如果早知道莊小妹是這樣來的,他絕對不會那樣對待莊若晴,更不會和程晴在一起。
“什麼捐卵?我不知道,天佑,你別聽莊若晴說謊,她在挑撥離間。”事到如今,程晴只能抵賴,反正莊若晴說這件事的時候,旁邊只有自己和呂琪,現在死無對證。
“忘了這麼些年我是怎樣對你的嗎?忘了爲了不讓你坐牢我付出過什麼代價嗎?忘了我們剛剛流掉的孩子嗎?”程晴越說越傷心,喪子之痛,以及韓家人的翻臉無情,讓她的心寒到骨頭裡,“韓天佑,你這樣對我,你沒良心!”
“我知道六年前的事,你一直不確定相信我或者莊若晴,咱們現在就去找狄梓華,我要當面對質。”
程晴雖然心虛,但態度依舊大義凜然,她在賭,賭他不敢去惹狄家的人。
看着她撕心裂肺地哭嚎,韓天佑麻木不仁地笑了起來,“晴晴不會回頭了,過去那些事的真相於我何用?”
“都是因爲莊若晴,我恨她,絕不輕饒了她!”
“程晴,你走吧!”他宛如沒有生氣的木雕,“我會讓公司給你開一年的獎金,以後別讓我再看見你。”
程晴停止哀嚎,貪婪地看向韓天佑,“一年的獎金?剛纔媽要你多給我點錢的。

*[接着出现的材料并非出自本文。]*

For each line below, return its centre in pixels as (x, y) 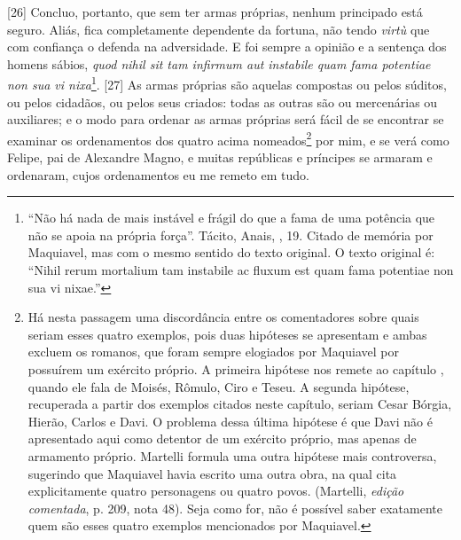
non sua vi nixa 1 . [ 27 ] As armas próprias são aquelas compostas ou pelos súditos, (227, 83)
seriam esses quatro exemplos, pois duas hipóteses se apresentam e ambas (227, 334)
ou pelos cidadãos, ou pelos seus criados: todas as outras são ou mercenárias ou (223, 102)
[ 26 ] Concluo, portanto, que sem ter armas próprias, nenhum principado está (215, 12)
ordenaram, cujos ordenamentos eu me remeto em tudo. (158, 174)
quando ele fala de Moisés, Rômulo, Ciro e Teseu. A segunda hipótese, (219, 386)
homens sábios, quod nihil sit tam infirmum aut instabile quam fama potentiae (219, 63)
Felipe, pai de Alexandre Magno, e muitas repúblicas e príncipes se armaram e (220, 157)

”
這個男人肯定抓不住了,眼下抓住錢纔是最重要的。
韓天佑知道她愛慕虛榮,但如此明顯地表露還是第一回,他從兜袋裡掏出支票簿,“你想要多少?”
“五千萬!”程晴獅子大開口。
她記得上次他逼自己墮胎時的開價是兩千萬,而現在,她孩子沒了,也不能再生育,韓母的股份自然也不會交給自己,如果再拿不到錢,她就真的一無所有了。
“呵呵,你值那個價錢嗎?”韓天佑嘲諷地睨着她。
“有什麼不值的?”
“一個做過許多次刮宮流產,子.宮壁非常薄的女人居然有臉朝我要五千萬?”
韓天佑與程晴同居的日子,爲了防止她懷孕,一直採取措施,這些孩子自然不可能是他的,否則,按照她的個性早就賴着結婚不可,這樣一想,他不知情下,沒準兒戴了多少頂綠帽子!
程晴咬着牙齒,嘴脣發白,“那都是爲了你才……”
爲了給韓氏拉業務,她的確陪過許多老闆,那些腦滿腸肥的半大老頭,個個愛玩變態的花樣,還不喜歡戴套,他們認爲那樣影響感覺。

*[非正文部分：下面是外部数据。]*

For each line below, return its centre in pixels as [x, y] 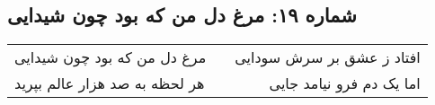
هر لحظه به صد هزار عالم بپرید [110, 83]
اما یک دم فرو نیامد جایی [345, 83]
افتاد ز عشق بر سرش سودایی [328, 57]
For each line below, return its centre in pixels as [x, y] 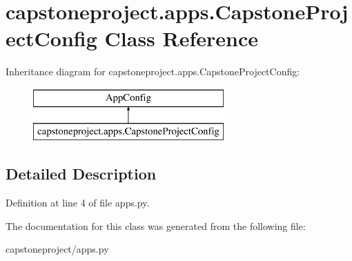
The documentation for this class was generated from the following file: [156, 225]
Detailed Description [81, 174]
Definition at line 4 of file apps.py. [78, 203]
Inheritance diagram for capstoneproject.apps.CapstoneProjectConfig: [153, 71]
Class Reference [182, 38]
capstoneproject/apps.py [57, 249]
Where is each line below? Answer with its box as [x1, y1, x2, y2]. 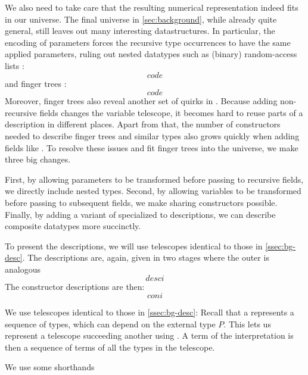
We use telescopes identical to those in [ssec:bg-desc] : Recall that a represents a [5, 306, 294, 318]
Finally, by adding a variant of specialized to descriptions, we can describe [5, 208, 276, 220]
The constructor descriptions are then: [5, 280, 145, 293]
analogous [5, 262, 41, 275]
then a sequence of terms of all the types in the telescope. [5, 340, 215, 353]
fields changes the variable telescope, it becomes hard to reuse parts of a [39, 106, 303, 118]
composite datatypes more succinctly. [5, 220, 141, 232]
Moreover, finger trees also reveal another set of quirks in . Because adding [5, 95, 278, 107]

雖然事後她每次都吃藥,但時間長久了就產生耐藥性,難免中過幾回招。
“不必解釋,錢就這些,要還是不要隨你。”韓天佑撕下一張支票丟在她的被子上。
“五萬?這麼少,當我是叫花子般打發嗎?”程晴陰險地笑着,“好,韓天佑,錢我一分不要了,我要和你結婚,否則……”
(本章完)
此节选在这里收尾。